Event logs are structured records of all kinds of activities taking place in a computer network. In particular, malicious actions taken by intruders are likely to leave a trace in the logs, making this data source useful for security monitoring and intrusion detection. However, the considerable volume of real-world event logs makes them difficult to analyze. This limitation has motivated a fair amount of research on malicious behavior detection through statistical methods. This thesis addresses some of the challenges that currently hinder the use of this approach in realistic settings. First of all, building an abstract representation of the data is nontrivial: event logs are complex and multi-faceted, making it difficult to capture all the relevant information they contain in a simple mathematical object.

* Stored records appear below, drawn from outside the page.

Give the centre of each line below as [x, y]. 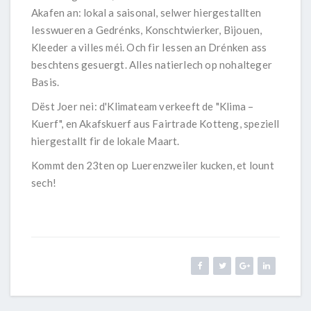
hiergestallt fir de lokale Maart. [106, 141]
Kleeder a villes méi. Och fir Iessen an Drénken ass [149, 48]
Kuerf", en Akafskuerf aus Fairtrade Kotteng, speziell [155, 124]
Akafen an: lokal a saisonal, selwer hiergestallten [146, 13]
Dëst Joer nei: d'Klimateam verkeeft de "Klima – [143, 107]
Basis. [45, 82]
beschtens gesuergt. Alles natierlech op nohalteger [152, 65]
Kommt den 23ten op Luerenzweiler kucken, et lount [153, 166]
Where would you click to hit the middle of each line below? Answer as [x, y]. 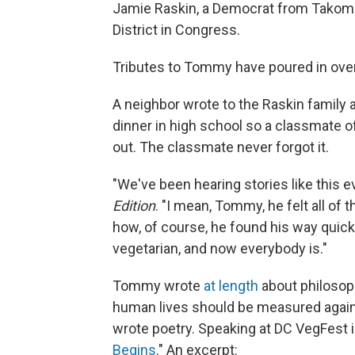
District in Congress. [176, 29]
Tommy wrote [158, 285]
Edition [134, 205]
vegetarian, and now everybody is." [220, 248]
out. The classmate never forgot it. [221, 147]
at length [231, 285]
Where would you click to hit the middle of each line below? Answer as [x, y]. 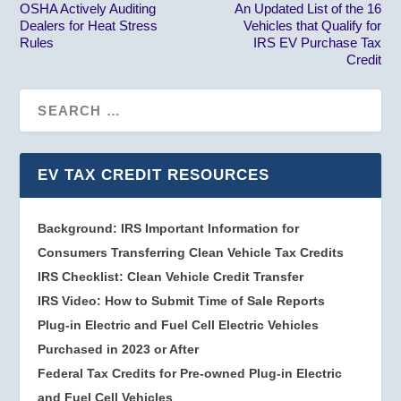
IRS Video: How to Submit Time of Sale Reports [182, 301]
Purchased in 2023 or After [119, 349]
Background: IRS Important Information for [169, 228]
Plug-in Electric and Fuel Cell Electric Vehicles [179, 325]
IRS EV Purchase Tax [317, 43]
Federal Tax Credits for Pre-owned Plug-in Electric [190, 373]
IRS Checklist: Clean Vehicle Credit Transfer [171, 277]
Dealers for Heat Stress [89, 26]
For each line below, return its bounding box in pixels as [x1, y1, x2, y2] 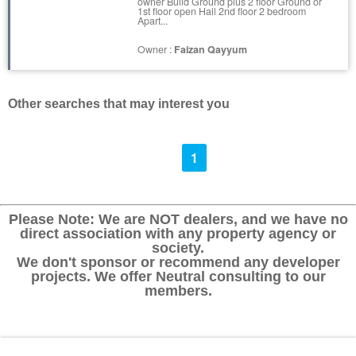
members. [144, 282, 212, 300]
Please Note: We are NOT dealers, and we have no [8, 211, 348, 228]
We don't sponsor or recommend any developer [16, 253, 340, 271]
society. [152, 239, 204, 257]
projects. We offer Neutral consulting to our [30, 268, 326, 285]
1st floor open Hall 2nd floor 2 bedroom [137, 3, 306, 18]
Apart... [137, 13, 168, 28]
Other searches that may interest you [8, 97, 230, 111]
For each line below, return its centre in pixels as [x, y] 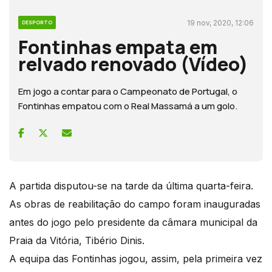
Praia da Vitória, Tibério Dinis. [77, 240]
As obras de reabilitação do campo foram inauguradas [135, 204]
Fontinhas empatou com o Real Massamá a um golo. [128, 106]
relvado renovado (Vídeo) [133, 63]
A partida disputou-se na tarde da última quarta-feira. [131, 185]
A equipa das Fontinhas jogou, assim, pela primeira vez [136, 258]
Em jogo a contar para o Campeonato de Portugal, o [128, 91]
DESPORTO [37, 22]
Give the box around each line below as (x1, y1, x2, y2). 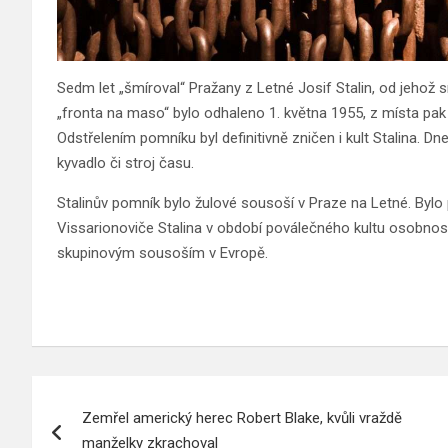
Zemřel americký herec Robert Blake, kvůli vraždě (82, 409, 402, 428)
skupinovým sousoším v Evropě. (57, 244, 268, 263)
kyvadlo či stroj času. (57, 154, 194, 173)
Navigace (31, 376, 163, 415)
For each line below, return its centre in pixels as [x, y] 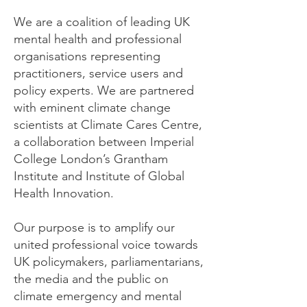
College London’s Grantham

We take an interaction-centric approach to event log representation, motivated by the intuition that malicious events can often be seen as unexpected interactions between entities (users, hosts, etc.). While this representation preserves critical information, it also makes statistical modelling difficult. We thus build an ad hoc model and design a suitable inference procedure, using elements of latent space modelling, Bayesian filtering and multi-task learning.Another key challenge in event log analysis is that benign events account for a vast majority of the data, including a lot of unusual albeit legitimate events. Detecting individually anomalous events is thus not enough, and we also deal with spotting clusters of potentially malicious events. To that end, we leverage the concept of event graph and recast event-wise anomaly scores as a noisy graph-structured signal. This allows us to use graph signal processing tools to improve anomaly scores provided by statistical models.Finally, we propose scalable methods for anomalous cluster detection in node-valued signals defined over large graphs.